Zum Zeitpunkt der Geburt kann der kindliche Kopf als größter Körperteil das mütterliche Becken gerade noch passieren.

Bei der Hinterhauptslage, der mit über 90 Prozent der Fälle häufigsten Geburtslage, liegt das Kind längs mit dem Kopf nach unten im Geburtskanal. Der Rücken zeigt auf die linke beziehungsweise rechte Flanke der Mutter mit Tendenz zur Bauchdecke. Der Kopf des Kindes ist gebeugt, das Hinterhaupt führt. Dies ist zugleich auch die günstigste Geburtslage.

Geburtsmechanismus bei vorderer Hinterhauptslage

Der Kopf des Kindes und der nachfolgende Körper müssen sich während des Geburtsvorganges an die anatomischen Verhältnisse des Beckens anpassen. Da der Beckeneingang queroval ist, stellt sich der Kopf quer ein und der Rücken zeigt nach außen. Beim Tiefertreten muss das Kind zwei Drehungen ausführen.

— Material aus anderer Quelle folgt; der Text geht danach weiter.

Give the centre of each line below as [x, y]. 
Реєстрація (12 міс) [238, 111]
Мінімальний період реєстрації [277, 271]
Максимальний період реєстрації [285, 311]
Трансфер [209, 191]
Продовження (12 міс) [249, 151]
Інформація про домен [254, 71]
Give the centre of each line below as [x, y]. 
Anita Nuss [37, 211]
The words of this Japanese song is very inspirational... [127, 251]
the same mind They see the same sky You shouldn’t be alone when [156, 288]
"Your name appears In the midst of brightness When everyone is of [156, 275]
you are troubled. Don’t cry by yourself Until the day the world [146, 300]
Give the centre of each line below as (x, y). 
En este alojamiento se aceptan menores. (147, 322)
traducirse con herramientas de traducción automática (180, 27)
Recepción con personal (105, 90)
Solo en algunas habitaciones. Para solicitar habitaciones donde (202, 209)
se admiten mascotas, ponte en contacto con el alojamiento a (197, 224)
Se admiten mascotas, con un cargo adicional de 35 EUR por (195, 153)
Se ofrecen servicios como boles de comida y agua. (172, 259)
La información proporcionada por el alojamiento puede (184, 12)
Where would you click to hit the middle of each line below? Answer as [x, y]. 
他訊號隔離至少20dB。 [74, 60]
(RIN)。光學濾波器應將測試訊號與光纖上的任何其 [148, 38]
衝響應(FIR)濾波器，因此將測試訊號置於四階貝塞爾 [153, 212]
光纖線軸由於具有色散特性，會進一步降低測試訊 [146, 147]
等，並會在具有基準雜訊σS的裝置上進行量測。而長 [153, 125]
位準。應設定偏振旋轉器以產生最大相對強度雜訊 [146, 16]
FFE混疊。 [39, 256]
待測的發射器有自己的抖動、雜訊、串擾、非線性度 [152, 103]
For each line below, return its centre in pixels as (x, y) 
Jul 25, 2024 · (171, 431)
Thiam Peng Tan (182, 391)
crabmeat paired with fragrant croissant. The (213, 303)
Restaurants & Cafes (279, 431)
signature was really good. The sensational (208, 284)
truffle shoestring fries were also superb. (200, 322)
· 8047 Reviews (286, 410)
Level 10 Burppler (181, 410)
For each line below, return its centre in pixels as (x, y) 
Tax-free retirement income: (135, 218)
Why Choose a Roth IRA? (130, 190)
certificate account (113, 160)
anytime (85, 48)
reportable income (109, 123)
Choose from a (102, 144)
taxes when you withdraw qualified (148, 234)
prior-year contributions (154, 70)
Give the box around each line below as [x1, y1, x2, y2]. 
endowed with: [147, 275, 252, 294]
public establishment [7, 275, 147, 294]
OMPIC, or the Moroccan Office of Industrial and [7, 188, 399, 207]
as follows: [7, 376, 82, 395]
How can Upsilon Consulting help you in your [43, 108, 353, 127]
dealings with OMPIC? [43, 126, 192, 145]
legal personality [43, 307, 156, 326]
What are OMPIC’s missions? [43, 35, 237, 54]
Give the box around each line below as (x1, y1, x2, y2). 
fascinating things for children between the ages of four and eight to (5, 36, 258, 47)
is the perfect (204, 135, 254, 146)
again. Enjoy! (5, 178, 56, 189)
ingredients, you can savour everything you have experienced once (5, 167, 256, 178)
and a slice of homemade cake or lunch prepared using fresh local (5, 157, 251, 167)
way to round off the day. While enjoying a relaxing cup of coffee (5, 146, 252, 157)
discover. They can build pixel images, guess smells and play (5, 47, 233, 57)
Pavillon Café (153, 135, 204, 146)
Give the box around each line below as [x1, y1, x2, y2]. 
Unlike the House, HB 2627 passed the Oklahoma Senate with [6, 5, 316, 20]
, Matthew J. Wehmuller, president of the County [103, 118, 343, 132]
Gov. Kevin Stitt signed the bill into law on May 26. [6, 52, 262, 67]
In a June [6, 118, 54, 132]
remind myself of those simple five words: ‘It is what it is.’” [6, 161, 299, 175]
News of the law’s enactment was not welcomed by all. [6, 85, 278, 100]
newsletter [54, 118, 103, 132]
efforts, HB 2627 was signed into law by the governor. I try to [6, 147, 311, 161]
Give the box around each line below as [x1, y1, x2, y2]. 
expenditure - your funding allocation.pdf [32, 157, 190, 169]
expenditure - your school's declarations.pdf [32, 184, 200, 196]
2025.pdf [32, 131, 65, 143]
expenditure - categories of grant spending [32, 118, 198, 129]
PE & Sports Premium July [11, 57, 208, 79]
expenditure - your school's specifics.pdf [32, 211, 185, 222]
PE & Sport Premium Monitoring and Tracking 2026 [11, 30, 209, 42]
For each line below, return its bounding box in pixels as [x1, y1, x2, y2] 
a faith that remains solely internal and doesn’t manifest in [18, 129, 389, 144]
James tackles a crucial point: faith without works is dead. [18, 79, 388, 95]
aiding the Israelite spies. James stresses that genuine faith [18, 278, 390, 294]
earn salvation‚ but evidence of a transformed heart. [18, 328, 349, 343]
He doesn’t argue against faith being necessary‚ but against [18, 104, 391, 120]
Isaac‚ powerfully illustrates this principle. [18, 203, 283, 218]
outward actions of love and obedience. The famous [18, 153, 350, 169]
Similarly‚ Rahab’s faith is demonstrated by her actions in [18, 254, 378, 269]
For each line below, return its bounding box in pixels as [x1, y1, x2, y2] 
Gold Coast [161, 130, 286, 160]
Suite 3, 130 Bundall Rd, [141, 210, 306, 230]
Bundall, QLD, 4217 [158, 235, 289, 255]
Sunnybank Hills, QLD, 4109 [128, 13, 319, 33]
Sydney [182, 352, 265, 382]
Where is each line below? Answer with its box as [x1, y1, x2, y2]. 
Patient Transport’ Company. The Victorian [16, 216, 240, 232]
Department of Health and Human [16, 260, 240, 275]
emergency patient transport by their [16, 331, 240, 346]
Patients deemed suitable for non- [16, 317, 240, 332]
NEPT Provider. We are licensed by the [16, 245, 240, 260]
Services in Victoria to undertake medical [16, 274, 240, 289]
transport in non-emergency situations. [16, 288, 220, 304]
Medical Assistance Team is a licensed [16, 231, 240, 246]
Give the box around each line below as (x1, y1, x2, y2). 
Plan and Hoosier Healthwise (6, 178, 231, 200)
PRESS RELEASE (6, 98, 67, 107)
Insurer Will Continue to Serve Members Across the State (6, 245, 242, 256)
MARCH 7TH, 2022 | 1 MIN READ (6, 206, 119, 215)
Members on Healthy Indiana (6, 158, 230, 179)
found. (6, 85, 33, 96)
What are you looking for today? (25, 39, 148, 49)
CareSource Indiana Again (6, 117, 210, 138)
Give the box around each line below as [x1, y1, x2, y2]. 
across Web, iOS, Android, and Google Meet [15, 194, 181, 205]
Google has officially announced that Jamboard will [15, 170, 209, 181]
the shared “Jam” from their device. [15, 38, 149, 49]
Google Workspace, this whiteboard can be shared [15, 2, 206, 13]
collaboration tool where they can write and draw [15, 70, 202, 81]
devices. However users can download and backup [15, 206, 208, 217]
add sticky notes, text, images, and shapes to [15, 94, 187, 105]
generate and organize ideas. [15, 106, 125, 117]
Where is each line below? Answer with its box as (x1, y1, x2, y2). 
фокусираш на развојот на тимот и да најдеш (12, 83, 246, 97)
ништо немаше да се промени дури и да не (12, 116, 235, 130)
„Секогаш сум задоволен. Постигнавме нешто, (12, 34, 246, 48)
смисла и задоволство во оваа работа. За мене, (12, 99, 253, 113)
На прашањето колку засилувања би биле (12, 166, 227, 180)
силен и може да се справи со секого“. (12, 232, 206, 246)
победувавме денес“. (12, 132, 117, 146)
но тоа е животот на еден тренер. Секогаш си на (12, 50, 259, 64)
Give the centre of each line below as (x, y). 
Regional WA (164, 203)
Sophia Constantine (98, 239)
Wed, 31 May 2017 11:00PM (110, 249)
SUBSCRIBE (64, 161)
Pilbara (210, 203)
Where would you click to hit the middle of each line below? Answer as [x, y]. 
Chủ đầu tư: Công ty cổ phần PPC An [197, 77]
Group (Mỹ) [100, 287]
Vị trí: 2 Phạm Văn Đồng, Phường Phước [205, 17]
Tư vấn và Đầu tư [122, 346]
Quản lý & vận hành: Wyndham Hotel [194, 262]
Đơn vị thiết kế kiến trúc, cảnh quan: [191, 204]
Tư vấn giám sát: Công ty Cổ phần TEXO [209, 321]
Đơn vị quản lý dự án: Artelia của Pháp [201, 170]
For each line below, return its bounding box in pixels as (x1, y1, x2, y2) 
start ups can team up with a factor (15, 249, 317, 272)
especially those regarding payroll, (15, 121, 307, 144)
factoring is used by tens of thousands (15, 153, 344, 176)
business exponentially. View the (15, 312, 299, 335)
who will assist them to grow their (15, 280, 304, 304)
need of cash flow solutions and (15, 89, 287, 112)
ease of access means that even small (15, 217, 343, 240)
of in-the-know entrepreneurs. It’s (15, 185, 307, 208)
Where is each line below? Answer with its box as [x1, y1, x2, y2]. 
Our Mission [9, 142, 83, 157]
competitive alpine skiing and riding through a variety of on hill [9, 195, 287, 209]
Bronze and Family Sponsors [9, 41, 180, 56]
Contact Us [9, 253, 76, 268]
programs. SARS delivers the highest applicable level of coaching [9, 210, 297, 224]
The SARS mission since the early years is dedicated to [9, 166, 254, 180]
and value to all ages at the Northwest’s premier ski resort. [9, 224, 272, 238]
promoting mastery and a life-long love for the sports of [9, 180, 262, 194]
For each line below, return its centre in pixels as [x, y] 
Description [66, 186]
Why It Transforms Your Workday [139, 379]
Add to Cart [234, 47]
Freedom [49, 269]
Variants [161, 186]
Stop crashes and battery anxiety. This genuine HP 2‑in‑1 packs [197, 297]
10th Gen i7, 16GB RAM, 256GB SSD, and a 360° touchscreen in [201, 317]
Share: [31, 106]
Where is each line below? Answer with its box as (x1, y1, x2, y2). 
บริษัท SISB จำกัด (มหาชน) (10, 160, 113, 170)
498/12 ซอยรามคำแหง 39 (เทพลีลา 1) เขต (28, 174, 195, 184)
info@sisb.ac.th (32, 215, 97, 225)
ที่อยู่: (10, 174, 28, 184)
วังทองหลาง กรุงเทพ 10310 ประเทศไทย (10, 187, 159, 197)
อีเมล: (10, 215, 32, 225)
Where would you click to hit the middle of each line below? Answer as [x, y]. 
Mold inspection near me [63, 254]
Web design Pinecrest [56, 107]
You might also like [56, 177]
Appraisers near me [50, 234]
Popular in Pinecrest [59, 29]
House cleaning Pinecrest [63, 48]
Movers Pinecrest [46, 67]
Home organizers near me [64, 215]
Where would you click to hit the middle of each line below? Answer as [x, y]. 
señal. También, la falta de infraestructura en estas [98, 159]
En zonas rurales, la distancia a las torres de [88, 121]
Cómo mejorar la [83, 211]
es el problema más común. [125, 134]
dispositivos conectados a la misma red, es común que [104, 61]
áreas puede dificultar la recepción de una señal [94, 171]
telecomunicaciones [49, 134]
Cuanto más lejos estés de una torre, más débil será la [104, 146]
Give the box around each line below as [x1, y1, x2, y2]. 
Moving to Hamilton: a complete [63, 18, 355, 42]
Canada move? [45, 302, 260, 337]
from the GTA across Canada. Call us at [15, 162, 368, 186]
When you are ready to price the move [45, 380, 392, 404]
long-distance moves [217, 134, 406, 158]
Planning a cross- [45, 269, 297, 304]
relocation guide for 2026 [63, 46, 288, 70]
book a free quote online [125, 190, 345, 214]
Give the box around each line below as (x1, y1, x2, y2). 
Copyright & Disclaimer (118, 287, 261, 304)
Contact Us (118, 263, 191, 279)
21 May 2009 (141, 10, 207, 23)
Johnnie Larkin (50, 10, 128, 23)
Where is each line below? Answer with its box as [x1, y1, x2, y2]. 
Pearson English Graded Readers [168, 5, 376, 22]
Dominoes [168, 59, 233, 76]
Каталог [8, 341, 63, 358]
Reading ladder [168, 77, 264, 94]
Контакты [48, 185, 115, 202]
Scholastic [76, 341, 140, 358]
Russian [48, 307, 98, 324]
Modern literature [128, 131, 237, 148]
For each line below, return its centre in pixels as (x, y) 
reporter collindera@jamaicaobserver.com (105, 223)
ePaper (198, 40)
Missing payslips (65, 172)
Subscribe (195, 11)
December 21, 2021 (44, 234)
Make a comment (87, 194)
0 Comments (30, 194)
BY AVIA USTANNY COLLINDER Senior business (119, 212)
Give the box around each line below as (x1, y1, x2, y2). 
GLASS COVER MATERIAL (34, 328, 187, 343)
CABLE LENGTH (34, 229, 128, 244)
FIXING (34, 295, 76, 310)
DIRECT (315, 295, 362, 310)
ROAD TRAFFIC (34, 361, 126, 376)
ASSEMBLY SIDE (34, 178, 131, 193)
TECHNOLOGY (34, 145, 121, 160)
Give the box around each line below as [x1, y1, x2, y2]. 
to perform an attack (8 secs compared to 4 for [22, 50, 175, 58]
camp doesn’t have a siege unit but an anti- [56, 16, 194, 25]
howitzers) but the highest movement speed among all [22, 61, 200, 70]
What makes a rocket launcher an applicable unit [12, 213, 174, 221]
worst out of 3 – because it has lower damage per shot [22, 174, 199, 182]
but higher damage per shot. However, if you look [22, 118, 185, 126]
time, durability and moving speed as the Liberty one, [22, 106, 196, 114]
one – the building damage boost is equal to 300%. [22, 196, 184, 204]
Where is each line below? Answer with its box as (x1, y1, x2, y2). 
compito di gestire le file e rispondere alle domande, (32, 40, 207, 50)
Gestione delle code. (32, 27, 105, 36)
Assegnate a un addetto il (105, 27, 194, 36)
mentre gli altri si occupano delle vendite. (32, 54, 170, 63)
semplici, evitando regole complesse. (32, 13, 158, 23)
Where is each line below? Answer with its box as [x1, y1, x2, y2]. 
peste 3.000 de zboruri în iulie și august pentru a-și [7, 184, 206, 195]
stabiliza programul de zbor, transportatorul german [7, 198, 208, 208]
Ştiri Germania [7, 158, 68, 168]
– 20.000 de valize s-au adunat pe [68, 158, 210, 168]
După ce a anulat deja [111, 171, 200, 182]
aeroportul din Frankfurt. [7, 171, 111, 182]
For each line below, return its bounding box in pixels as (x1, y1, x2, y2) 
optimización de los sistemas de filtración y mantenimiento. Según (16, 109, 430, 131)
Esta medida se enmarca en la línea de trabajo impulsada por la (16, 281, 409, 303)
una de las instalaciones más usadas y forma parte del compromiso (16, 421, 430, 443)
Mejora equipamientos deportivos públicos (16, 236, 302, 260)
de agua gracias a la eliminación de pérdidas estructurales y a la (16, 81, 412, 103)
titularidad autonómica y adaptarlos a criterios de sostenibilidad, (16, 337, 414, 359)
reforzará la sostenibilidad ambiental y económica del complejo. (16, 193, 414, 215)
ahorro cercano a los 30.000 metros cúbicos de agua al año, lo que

Beim Durchtritt durch die kreisförmige Beckenhöhle beugt sich der Kopf zunehmend auf die Brust. Der Kopfumfang wird dadurch geringer. Das Kind dreht sich um 90 Grad, sodass der Rücken und das Hinterhaupt nach vorne in Richtung Schambein zeigen (erste Drehung). Das Hinterhaupt wird zum tiefsten Punkt.

Beim Austritt aus dem längsovalen Beckenausgang streckt sich der Kopf des Kindes zunehmend. Das mütterliche Schambein dient als Anstemmpunkt. Es werden nacheinander Hinterhaupt, Vorderhaupt, Stirn, Gesicht und Kinn über dem Damm geboren. Zu diesem Zeitpunkt passen die Schultern genau in den querovalen Beckeneingang hinein.

Zur Geburt der Schultern muss eine weitere 90-Grad-Drehung erfolgen, damit diese am Beckenausgang längs stehen (zweite Drehung). Das Kind dreht sich meistens in die ursprüngliche Stellung zurück. Von außen sichtbar ist die äußere Drehung des Kopfes auf die Seite. Schließlich werden zuerst die vordere, dann die hintere Schulter und der Körper des Babys geboren.